■ WHAT YOU NEED TO DO ■
From the data below, retype exactly the lines starting with the one that contains "closely, the ones" and ending with the one that contains "simulated data (red), neural", both included.

------

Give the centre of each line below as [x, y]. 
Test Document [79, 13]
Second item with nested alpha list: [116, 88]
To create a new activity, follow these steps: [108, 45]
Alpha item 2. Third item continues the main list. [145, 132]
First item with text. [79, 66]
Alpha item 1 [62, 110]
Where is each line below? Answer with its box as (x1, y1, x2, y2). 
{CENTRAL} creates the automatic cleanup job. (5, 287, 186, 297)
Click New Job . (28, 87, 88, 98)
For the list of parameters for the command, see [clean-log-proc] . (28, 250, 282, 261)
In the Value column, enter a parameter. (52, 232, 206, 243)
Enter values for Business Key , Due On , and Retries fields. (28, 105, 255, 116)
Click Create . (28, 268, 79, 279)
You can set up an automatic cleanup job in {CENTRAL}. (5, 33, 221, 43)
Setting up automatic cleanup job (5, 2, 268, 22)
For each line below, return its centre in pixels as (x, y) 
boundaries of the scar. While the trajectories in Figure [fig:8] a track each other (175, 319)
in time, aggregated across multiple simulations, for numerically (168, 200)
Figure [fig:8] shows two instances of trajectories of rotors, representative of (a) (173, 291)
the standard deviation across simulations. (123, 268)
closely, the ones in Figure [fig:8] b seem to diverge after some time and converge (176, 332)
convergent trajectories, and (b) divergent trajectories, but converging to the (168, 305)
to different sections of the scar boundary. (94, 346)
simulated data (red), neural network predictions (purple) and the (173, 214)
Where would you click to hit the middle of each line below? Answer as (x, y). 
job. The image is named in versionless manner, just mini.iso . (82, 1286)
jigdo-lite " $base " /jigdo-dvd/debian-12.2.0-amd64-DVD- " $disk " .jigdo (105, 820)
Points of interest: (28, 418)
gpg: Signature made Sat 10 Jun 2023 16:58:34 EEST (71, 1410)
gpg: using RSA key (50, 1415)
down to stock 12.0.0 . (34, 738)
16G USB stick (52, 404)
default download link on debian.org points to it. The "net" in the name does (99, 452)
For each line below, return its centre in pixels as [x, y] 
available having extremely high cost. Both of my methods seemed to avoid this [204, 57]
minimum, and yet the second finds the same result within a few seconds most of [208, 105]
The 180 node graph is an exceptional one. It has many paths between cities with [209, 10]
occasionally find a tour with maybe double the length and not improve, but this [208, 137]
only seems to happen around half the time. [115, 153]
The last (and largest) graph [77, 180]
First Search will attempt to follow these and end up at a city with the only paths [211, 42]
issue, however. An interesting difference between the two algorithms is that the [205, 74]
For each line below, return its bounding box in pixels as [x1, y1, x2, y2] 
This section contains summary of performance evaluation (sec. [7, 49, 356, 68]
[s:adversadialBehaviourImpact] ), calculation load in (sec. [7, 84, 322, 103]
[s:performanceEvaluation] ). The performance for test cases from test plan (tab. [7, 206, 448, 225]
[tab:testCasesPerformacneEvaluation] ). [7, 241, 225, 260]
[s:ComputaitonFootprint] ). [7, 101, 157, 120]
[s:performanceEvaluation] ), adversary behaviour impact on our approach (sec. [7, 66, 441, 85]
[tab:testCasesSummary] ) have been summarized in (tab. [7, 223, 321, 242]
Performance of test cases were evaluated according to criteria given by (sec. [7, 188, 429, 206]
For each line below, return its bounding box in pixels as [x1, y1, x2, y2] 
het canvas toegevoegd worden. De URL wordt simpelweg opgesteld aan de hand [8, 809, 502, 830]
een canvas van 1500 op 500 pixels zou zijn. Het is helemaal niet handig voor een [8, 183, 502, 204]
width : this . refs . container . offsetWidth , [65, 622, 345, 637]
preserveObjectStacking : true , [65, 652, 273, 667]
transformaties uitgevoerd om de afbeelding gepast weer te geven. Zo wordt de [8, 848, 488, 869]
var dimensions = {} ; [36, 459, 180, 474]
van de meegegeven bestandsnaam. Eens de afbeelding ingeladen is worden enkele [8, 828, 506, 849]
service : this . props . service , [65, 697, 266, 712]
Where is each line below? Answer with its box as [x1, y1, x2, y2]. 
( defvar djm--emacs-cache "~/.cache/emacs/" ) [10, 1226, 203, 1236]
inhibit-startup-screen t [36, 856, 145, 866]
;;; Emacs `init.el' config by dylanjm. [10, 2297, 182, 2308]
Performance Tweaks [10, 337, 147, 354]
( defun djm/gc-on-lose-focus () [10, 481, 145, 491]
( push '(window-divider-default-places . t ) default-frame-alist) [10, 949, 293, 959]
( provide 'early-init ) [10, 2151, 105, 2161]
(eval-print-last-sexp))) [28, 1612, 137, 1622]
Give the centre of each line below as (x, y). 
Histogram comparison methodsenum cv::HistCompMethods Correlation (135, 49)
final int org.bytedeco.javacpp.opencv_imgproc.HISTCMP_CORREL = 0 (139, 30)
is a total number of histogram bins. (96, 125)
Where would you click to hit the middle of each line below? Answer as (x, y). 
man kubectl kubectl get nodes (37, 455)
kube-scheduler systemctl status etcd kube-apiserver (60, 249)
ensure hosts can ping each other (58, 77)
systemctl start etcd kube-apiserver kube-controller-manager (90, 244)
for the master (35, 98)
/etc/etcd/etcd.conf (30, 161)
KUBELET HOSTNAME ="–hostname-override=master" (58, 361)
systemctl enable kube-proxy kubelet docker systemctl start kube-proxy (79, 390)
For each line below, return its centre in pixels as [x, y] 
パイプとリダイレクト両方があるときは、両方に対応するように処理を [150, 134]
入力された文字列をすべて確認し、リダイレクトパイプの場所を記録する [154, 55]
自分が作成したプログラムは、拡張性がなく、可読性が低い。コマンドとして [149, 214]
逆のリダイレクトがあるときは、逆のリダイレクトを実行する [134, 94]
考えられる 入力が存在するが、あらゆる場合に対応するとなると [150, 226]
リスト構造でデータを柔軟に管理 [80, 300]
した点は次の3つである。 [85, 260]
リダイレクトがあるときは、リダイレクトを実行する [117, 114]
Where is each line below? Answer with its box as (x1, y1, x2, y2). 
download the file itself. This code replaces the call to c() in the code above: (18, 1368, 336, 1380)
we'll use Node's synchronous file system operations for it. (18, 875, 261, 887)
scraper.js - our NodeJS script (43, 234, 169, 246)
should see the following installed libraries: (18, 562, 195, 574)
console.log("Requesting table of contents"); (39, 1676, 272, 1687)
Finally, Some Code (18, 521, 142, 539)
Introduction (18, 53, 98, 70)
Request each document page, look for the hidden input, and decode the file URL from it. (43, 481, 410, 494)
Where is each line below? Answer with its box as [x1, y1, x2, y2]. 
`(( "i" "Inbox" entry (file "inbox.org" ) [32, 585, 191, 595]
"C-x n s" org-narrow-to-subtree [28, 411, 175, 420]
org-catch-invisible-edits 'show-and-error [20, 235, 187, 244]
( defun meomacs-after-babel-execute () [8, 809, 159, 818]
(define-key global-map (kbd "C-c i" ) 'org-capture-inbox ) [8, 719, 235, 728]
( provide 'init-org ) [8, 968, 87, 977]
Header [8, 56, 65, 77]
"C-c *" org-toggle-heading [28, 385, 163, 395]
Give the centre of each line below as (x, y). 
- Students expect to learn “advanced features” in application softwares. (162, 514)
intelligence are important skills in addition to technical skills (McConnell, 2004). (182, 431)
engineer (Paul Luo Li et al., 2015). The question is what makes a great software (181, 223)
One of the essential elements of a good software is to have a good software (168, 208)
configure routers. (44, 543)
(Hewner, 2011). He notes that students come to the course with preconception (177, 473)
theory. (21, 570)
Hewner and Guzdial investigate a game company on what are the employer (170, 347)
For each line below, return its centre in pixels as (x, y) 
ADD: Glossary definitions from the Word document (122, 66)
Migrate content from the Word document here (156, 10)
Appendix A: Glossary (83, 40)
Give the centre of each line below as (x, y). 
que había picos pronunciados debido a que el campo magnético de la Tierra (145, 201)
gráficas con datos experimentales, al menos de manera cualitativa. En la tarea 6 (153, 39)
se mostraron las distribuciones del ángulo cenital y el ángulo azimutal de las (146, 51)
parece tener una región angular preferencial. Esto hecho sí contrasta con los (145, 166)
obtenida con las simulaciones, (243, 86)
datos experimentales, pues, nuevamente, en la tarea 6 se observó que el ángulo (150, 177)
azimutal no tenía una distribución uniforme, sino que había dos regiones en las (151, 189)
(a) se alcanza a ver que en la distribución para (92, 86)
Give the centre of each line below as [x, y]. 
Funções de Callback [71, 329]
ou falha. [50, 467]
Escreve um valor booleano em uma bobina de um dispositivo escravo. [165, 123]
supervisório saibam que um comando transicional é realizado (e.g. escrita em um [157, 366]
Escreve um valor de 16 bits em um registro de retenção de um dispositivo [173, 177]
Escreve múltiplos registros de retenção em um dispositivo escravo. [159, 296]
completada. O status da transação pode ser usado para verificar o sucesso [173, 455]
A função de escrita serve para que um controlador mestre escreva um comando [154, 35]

------

■ REPLY ■
closely, the ones in Figure [fig:8] b seem to diverge after some time and converge (176, 332)
convergent trajectories, and (b) divergent trajectories, but converging to the (168, 305)
to different sections of the scar boundary. (94, 346)
simulated data (red), neural network predictions (purple) and the (173, 214)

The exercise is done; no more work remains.